• **To do**: Your copy should repeat the data that follows exactly and contain no image.

**** Records supplied ****

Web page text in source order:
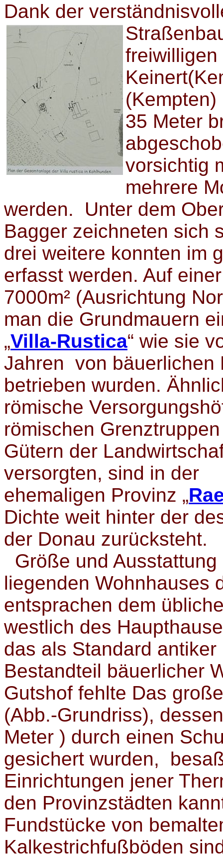
Dank der
35 Meter
vorsichtig
mehrere
werden. Unter dem
Bagger zeichneten sich
drei weitere konnten im
erfasst werden. Auf
7000m² (Ausrichtung
man die Grundmauern
„Villa-Rustica“ wie sie
Jahren von bäuerlichen
betrieben wurden.
römische
römischen
Gütern der
versorgten, sind in der
ehemaligen Provinz „
Dichte weit hinter der
der Donau zurücksteht.
Größe und
liegenden Wohnhauses
entsprachen dem
westlich des
das als Standard
Bestandteil bäuerlicher
Gutshof fehlte Das
(Abb.-Grundriss),
Meter ) durch einen
gesichert wurden,
Einrichtungen jener
den Provinzstädten
Fundstücke von
Kalkestrichfußböden
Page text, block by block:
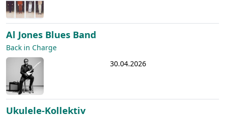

****

• **Response**:
Web page text in source order:
Dank der
35 Meter
vorsichtig
mehrere
werden. Unter dem
Bagger zeichneten sich
drei weitere konnten im
erfasst werden. Auf
7000m² (Ausrichtung
man die Grundmauern
„Villa-Rustica“ wie sie
Jahren von bäuerlichen
betrieben wurden.
römische
römischen
Gütern der
versorgten, sind in der
ehemaligen Provinz „
Dichte weit hinter der
der Donau zurücksteht.
Größe und
liegenden Wohnhauses
entsprachen dem
westlich des
das als Standard
Bestandteil bäuerlicher
Gutshof fehlte Das
(Abb.-Grundriss),
Meter ) durch einen
gesichert wurden,
Einrichtungen jener
den Provinzstädten
Fundstücke von
Kalkestrichfußböden
Page text, block by block:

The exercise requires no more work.